* **What is required**: Search term "Romanian": copy each line of the data containing it.
=====
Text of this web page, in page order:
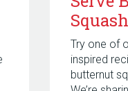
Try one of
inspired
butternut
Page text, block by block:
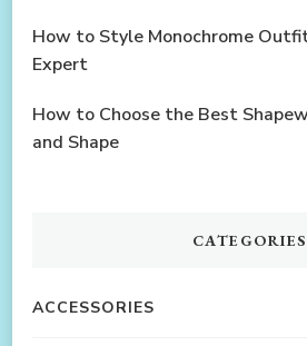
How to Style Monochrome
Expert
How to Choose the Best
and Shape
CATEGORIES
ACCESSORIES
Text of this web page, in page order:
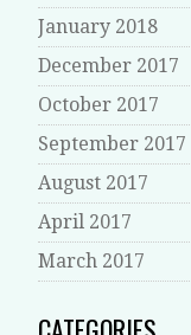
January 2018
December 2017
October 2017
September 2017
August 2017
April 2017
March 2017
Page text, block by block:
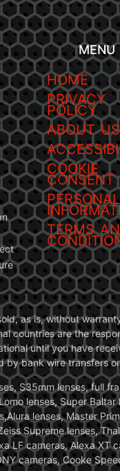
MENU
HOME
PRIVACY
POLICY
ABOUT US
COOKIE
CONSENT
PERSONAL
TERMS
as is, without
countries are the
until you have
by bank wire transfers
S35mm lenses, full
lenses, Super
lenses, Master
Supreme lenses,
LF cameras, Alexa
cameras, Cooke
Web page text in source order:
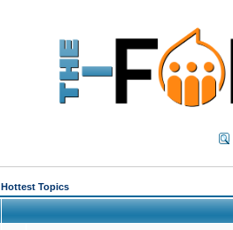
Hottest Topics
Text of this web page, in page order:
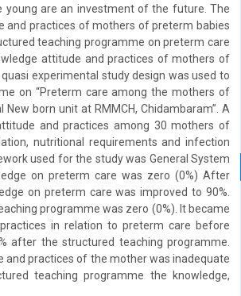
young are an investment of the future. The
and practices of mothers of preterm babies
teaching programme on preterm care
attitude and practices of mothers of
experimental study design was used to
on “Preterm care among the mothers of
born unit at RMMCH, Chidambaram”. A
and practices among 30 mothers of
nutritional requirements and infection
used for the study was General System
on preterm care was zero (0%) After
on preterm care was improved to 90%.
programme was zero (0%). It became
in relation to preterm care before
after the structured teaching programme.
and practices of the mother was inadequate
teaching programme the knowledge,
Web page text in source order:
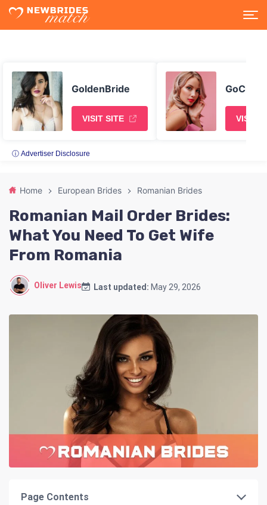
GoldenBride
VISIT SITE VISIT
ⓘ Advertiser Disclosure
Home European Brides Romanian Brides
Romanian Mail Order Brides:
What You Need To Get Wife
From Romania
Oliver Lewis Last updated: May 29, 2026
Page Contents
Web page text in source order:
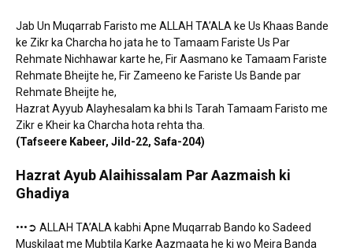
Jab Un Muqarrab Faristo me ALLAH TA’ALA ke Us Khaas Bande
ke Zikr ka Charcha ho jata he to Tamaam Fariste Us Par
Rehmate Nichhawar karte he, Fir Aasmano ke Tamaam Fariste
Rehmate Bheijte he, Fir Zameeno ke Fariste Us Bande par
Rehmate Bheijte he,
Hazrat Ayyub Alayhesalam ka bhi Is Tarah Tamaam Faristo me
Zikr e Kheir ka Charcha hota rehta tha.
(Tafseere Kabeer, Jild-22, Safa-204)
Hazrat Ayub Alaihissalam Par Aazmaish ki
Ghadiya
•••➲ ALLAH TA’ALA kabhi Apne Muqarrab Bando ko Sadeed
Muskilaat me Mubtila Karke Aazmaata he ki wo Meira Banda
=====
* **Written reply**:
Home European Brides Romanian Brides
Romanian Mail Order Brides:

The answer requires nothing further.